Friday 29 March 2024

My rather tepid Good Friday...

This Good Friday I find myself more-than-usually afflicted by the life-long prejudice against the time and place of Jesus's life and ministry. 

I never have, and still don't, find it inspiring or very interesting to focus on the facts and images of The Holy Land AD 30-33-ish. 

This was enough to push and keep me away from Christianity for most of my life - since (by contrast, and like Tolkien and CS Lewis) I am much more attracted by "northerness" of a Germanic, Scandinavian and British kind. 

So, I don't much want to be constantly reminded that Jesus was of a different kind, and in a very different place (and exactly this constant-reminding is the staple diet, dished out my most sermons I have heard...). 

Therefore, my inclination is to react against the usual practice of tying Christianity (or rather being a Christian) to the historical and geographical context of Jesus. 

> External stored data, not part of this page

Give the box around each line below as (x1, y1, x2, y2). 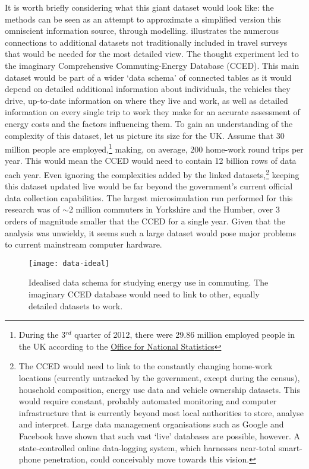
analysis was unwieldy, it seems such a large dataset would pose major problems (5, 226, 296, 239)
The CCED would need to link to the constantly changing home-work (18, 360, 273, 372)
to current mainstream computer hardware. (5, 238, 162, 251)
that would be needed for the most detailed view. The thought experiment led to (5, 47, 299, 60)
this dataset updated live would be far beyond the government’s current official (5, 180, 293, 192)
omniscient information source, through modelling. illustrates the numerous (5, 24, 279, 37)
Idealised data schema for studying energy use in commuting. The (29, 276, 269, 289)
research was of (5, 203, 60, 216)
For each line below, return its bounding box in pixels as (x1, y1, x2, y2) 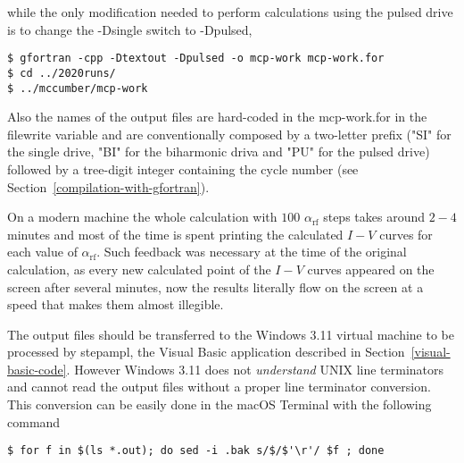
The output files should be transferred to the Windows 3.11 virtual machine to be (7, 324, 454, 343)
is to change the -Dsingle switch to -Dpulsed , (7, 20, 253, 38)
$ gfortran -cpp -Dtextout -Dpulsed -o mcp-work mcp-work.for (7, 52, 385, 65)
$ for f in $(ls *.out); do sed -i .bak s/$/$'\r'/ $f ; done (7, 444, 385, 458)
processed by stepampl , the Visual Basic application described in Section (7, 342, 405, 361)
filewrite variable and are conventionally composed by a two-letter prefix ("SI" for (7, 124, 452, 143)
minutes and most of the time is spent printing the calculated (7, 224, 344, 243)
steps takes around (323, 207, 426, 226)
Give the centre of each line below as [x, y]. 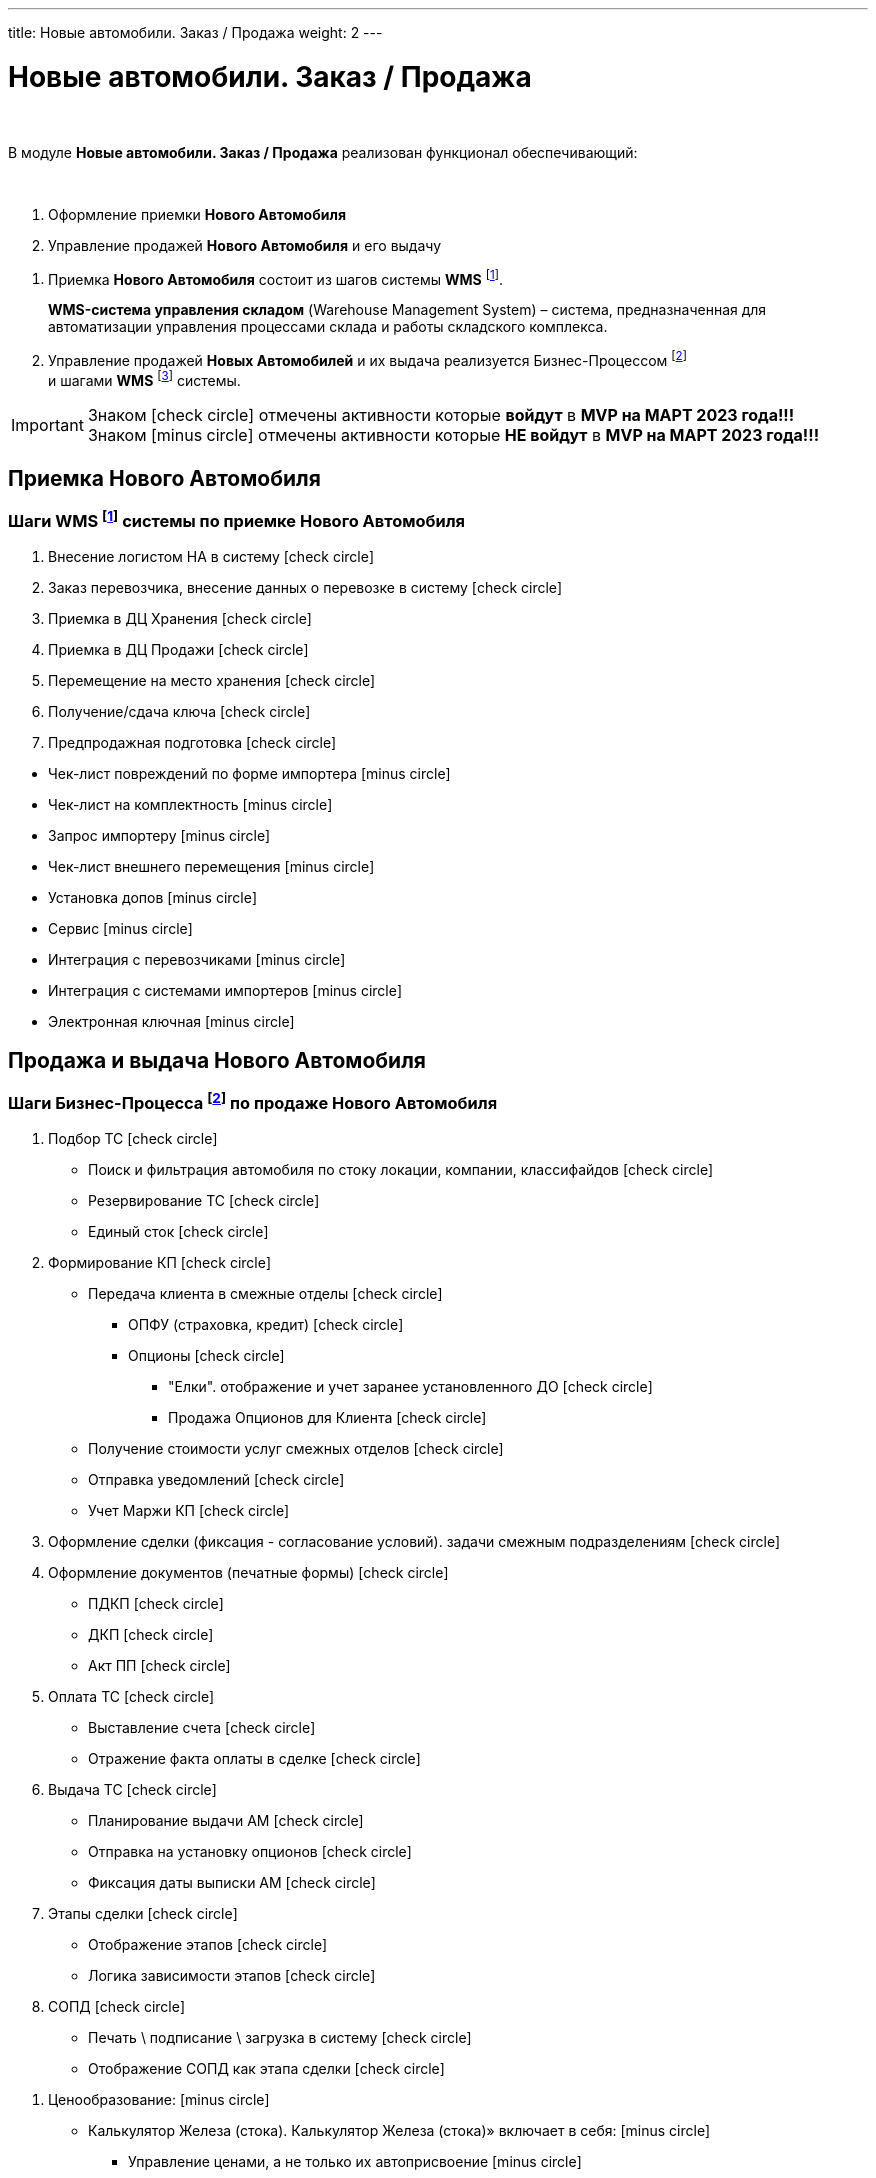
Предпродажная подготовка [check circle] [192, 743]
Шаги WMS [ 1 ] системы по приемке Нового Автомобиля [236, 520]
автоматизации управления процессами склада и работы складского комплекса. [328, 327]
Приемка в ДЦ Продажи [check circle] [178, 650]
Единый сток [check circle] [178, 1231]
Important [47, 425]
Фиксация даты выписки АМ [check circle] [232, 1882]
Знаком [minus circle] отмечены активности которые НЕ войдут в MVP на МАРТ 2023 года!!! [453, 435]
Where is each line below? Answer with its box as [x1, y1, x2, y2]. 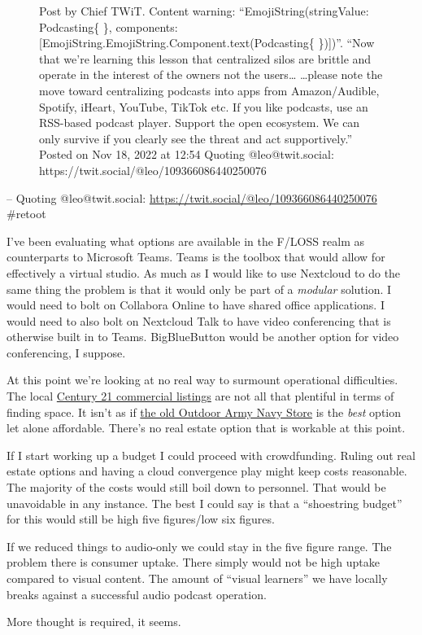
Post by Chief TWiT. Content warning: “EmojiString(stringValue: [39, 2, 369, 19]
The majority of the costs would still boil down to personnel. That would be [7, 479, 386, 496]
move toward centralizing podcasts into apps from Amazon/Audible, [39, 81, 380, 99]
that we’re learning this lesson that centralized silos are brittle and [39, 50, 372, 67]
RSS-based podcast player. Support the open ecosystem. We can [39, 114, 360, 131]
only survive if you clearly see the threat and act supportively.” [39, 129, 353, 147]
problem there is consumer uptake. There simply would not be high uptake [7, 554, 380, 571]
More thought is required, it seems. [7, 613, 181, 630]
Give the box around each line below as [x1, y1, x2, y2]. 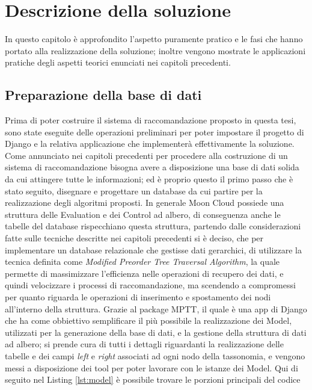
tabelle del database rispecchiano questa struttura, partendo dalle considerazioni [5, 220, 301, 232]
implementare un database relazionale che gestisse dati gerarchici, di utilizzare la [5, 243, 302, 256]
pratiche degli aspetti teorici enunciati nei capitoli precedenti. [5, 56, 231, 69]
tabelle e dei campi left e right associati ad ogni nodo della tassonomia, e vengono [5, 349, 305, 362]
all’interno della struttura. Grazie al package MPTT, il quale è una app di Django [5, 302, 307, 315]
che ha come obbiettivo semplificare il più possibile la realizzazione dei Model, [5, 314, 292, 327]
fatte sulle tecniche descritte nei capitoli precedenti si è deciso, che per [5, 232, 264, 244]
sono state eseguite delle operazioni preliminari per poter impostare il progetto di [5, 125, 304, 138]
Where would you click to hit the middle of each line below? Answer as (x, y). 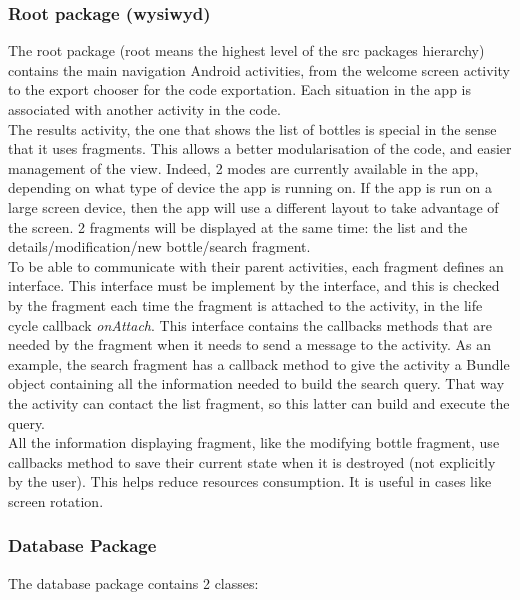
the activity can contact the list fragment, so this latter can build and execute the (259, 402)
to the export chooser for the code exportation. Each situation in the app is (239, 89)
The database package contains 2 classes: (133, 582)
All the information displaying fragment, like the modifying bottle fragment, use (254, 442)
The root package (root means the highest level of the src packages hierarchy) (246, 50)
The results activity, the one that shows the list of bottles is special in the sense (252, 128)
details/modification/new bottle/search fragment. (159, 246)
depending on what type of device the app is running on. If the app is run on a (250, 187)
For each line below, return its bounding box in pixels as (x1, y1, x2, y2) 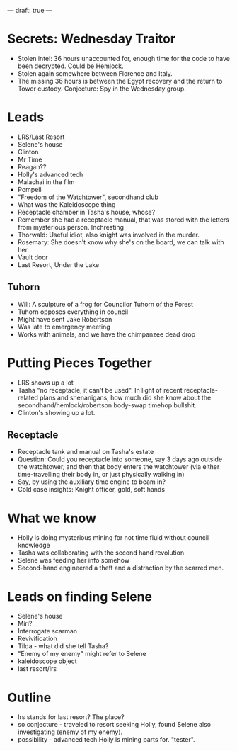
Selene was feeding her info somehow (17, 556, 129, 565)
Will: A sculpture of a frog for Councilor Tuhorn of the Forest (17, 300, 193, 308)
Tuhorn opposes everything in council (17, 307, 129, 316)
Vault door (17, 253, 48, 261)
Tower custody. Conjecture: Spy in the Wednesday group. (17, 84, 186, 93)
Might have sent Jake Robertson (17, 315, 112, 323)
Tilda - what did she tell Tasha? (17, 642, 109, 650)
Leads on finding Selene (7, 588, 153, 604)
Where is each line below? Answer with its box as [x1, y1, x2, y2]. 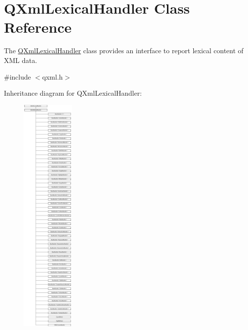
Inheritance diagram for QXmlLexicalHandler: [4, 88, 142, 98]
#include [4, 71, 31, 82]
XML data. [4, 55, 37, 65]
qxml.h [42, 71, 63, 82]
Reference [4, 17, 72, 37]
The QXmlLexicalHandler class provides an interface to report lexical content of [4, 45, 244, 56]
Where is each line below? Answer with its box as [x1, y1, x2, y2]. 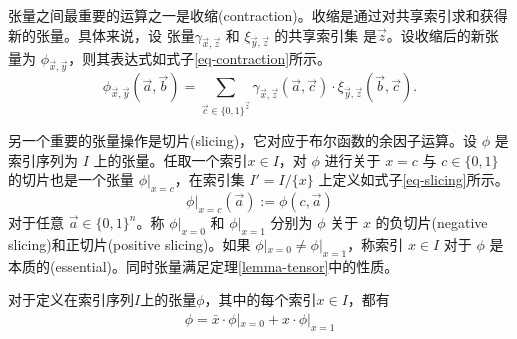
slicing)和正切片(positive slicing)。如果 [8, 233, 251, 254]
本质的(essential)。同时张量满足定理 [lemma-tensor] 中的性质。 [8, 255, 399, 276]
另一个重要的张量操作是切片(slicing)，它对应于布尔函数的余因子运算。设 [8, 130, 478, 151]
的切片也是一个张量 [8, 169, 134, 190]
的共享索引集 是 [274, 24, 378, 45]
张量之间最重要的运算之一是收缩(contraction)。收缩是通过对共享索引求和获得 [8, 5, 508, 25]
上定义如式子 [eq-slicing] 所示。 [318, 169, 509, 190]
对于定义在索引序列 [8, 289, 134, 310]
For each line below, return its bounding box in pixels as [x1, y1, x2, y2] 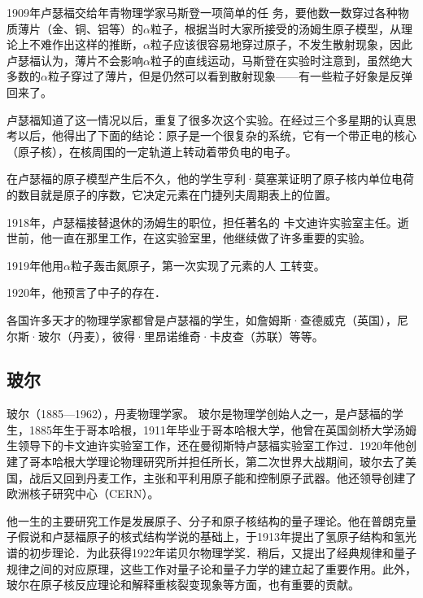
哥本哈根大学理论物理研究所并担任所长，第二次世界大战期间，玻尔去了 [28, 453, 405, 470]
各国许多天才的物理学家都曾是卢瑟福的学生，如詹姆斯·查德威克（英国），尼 [7, 311, 408, 328]
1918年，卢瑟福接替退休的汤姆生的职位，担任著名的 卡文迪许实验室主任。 [7, 213, 398, 230]
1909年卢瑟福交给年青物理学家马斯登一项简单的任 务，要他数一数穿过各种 [7, 4, 398, 20]
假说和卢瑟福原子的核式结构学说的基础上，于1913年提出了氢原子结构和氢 [17, 528, 405, 545]
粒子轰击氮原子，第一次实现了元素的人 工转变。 [70, 256, 325, 273]
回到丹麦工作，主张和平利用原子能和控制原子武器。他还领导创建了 [63, 469, 416, 486]
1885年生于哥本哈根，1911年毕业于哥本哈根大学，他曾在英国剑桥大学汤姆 [28, 421, 416, 438]
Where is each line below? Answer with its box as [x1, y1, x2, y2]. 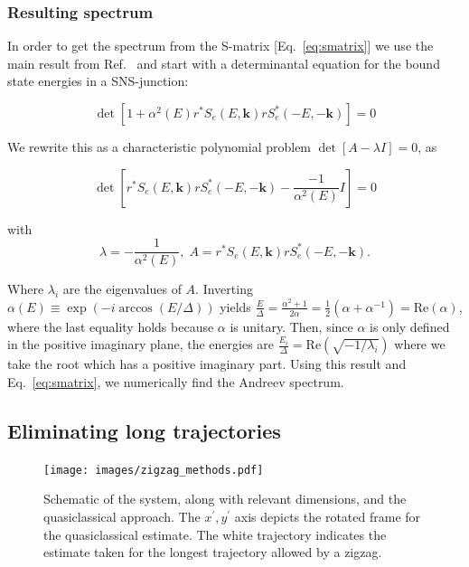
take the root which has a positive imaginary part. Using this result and [7, 354, 407, 373]
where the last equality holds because [7, 317, 214, 335]
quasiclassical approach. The [43, 507, 201, 526]
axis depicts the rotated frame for [234, 507, 421, 526]
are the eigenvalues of [62, 279, 182, 298]
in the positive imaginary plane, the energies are [7, 335, 275, 354]
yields [220, 297, 251, 316]
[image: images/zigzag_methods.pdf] [43, 463, 264, 477]
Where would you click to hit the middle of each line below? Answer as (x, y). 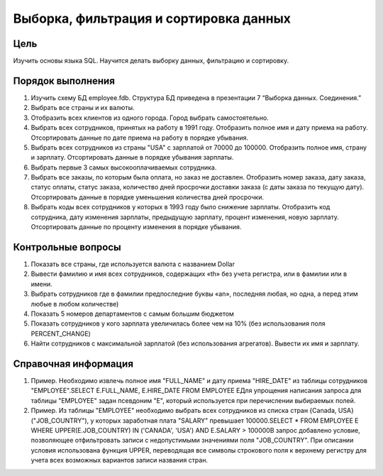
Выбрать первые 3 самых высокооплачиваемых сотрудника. (124, 167)
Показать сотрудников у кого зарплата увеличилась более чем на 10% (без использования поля (178, 323)
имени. (41, 284)
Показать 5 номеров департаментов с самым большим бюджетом (132, 314)
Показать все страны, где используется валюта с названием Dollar (133, 264)
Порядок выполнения (64, 81)
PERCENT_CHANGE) (61, 333)
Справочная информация (73, 364)
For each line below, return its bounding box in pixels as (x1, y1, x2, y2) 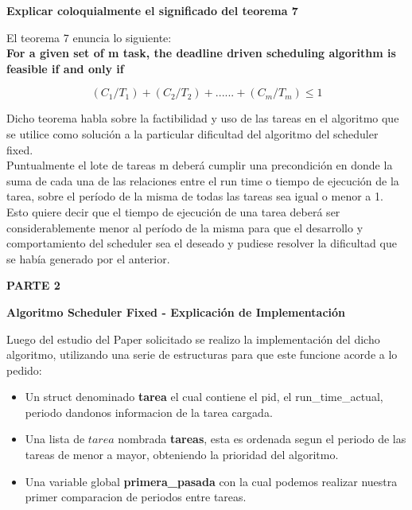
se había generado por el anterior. (6, 250, 170, 267)
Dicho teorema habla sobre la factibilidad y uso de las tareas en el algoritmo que (6, 110, 399, 127)
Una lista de (25, 430, 85, 447)
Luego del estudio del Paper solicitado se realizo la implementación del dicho (6, 330, 380, 347)
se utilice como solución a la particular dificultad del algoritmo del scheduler (6, 125, 379, 142)
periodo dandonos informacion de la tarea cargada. (25, 403, 273, 420)
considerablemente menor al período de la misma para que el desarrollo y (6, 219, 363, 236)
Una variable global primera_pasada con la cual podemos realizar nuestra (25, 473, 398, 489)
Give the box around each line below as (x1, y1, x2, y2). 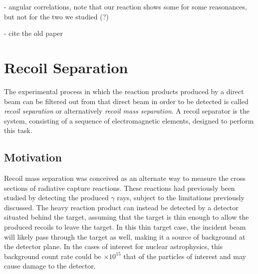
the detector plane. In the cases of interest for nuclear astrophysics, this (4, 241, 223, 252)
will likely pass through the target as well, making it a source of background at (4, 231, 246, 242)
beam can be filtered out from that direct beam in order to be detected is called (4, 96, 249, 106)
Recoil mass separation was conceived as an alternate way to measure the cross (4, 173, 246, 183)
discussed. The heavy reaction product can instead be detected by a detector (4, 202, 239, 212)
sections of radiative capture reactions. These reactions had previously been (4, 182, 235, 193)
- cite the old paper (4, 28, 63, 38)
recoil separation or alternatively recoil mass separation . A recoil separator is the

I don't suppose I am alone in this! It is obvious that many Christian cultures have preferred to re-imagine Jesus in terms of their own times and places, or to focus on local Saints and Heroes of faith. 

This is - however - particularly difficult in Easter; where the whole thing is very specifically located. It maybe helps account (although there are also other reasons) for my lukewarm attitude to this part of the liturgical calendar - despite its status as officially the most important Christian festival.  

Therefore: I wish a Happy (ish...) Easter to all my readers!


Note added: Although prejudice should be acknowledged as such; I can justify my indifference on the grounds that far too much attention has been paid to the historical aspects of Jesus, and far too little about what he did. I believe that understanding what Jesus did, renders the historical and geographical aspects all-but irrelevant; and something that probably should (largely) be set-aside (for most people, most of the time), once the significance is grasped. 

12 comments:

Deogolwulf said...

Well, you could always spare a thought for √Častre ...

Bruce Charlton said...

@D - Oh no... So far as I know, there is no other annual festival so bizarre as Easter; which can occur at dates spread across nearly five weeks (22 March-25th April); and therefore at times of Very different astronomical, seasonal, or agricultural significance!

Deogolwulf said...

I'm rather keen on lunar-solar calendars. When I'm king / augustus / dictator for life / glorious leader / el presidente, I shall be imposing one.

Jacob Gittes said...

What is your thought on a Christian church celebrating a Seder? That struck me as odd when a local church did that. I reacted sort of how you are in general, but to that specific thing.

Bruce Charlton said...

@Jacob - I had to look up what you meant. Sounds like a politically-correct pandering gimmick to me.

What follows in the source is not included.